# [Task to complete]
Every line from the one holding "Text of this" through the one holding "Bill & Payment Information" in the data below must be returned exactly, both ends included, with pictures left out and nothing else added.

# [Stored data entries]
***

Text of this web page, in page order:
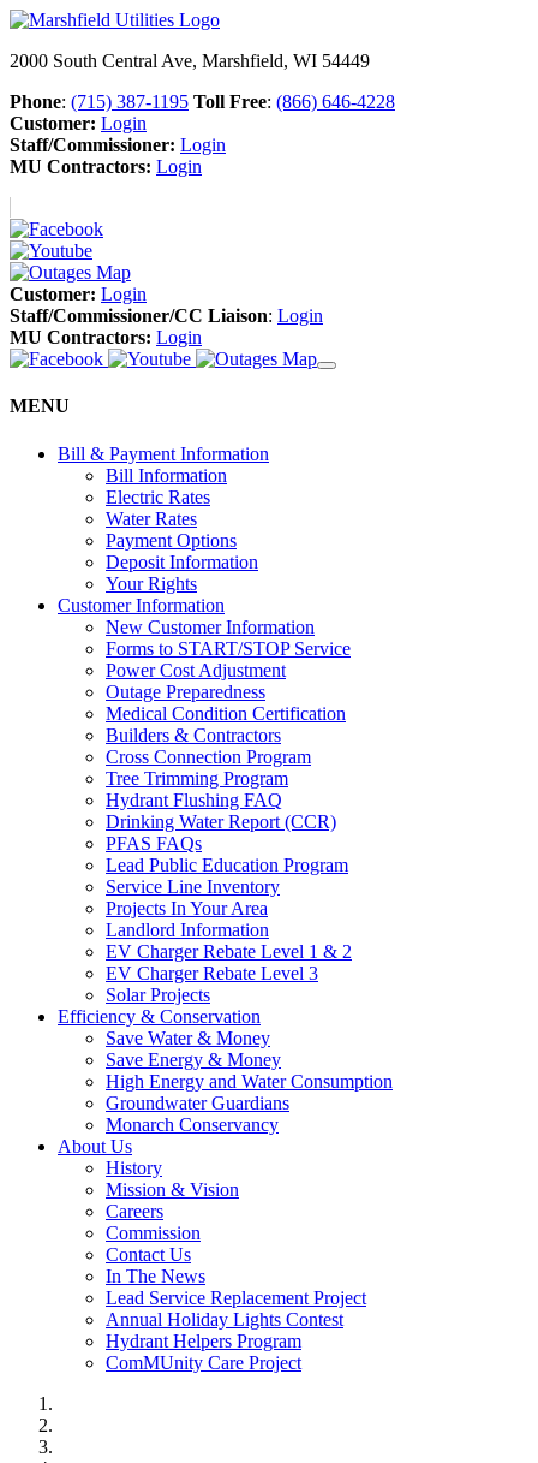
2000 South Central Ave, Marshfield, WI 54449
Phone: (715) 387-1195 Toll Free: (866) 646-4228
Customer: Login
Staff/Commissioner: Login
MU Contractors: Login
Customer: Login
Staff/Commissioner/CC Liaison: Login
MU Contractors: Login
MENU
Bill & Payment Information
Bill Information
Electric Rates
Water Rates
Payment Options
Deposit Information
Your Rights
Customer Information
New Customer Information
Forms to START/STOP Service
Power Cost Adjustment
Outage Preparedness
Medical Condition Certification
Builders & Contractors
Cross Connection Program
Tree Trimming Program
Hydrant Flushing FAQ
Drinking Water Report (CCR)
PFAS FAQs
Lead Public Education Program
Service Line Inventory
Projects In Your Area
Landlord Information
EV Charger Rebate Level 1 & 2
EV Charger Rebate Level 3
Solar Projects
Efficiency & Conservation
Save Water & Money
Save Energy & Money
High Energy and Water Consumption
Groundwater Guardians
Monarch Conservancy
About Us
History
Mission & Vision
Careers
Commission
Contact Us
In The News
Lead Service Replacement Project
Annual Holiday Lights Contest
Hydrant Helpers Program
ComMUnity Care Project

***

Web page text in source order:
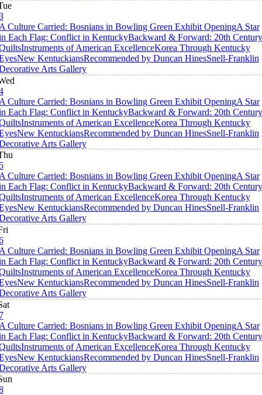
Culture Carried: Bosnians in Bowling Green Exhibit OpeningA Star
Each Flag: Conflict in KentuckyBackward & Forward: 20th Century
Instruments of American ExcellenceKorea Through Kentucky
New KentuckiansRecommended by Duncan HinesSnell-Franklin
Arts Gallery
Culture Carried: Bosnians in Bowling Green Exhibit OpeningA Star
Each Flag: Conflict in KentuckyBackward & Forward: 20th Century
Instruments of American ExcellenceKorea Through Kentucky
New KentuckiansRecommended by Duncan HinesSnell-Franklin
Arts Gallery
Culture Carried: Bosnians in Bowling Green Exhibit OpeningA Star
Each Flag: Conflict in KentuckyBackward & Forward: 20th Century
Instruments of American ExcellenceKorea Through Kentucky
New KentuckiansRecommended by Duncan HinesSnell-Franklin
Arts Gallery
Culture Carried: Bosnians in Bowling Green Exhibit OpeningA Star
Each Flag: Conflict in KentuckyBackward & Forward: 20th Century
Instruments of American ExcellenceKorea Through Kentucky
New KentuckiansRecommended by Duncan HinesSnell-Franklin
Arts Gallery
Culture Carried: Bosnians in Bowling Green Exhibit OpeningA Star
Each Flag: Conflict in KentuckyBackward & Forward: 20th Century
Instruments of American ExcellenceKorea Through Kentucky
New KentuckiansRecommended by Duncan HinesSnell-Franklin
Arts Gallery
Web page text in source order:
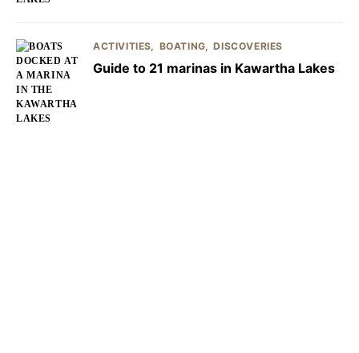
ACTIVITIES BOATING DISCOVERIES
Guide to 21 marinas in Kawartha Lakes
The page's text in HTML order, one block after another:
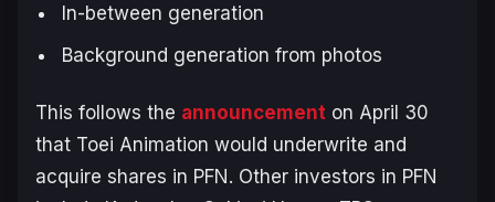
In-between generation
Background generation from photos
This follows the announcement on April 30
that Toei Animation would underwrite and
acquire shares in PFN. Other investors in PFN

***

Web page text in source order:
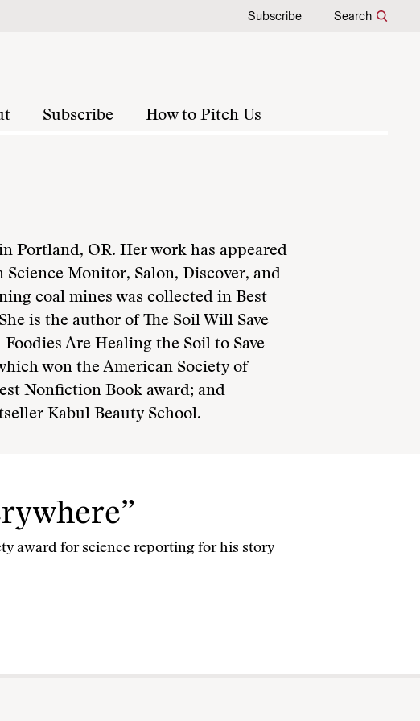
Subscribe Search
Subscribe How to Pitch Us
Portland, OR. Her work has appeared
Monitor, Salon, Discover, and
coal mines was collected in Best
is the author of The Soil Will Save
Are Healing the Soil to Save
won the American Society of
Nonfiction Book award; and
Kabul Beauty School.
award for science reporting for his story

***

# [Output of the task]
Text of this web page, in page order:
2000 South Central Ave, Marshfield, WI 54449
Phone: (715) 387-1195 Toll Free: (866) 646-4228
Customer: Login
Staff/Commissioner: Login
MU Contractors: Login
Customer: Login
Staff/Commissioner/CC Liaison: Login
MU Contractors: Login
MENU
Bill & Payment Information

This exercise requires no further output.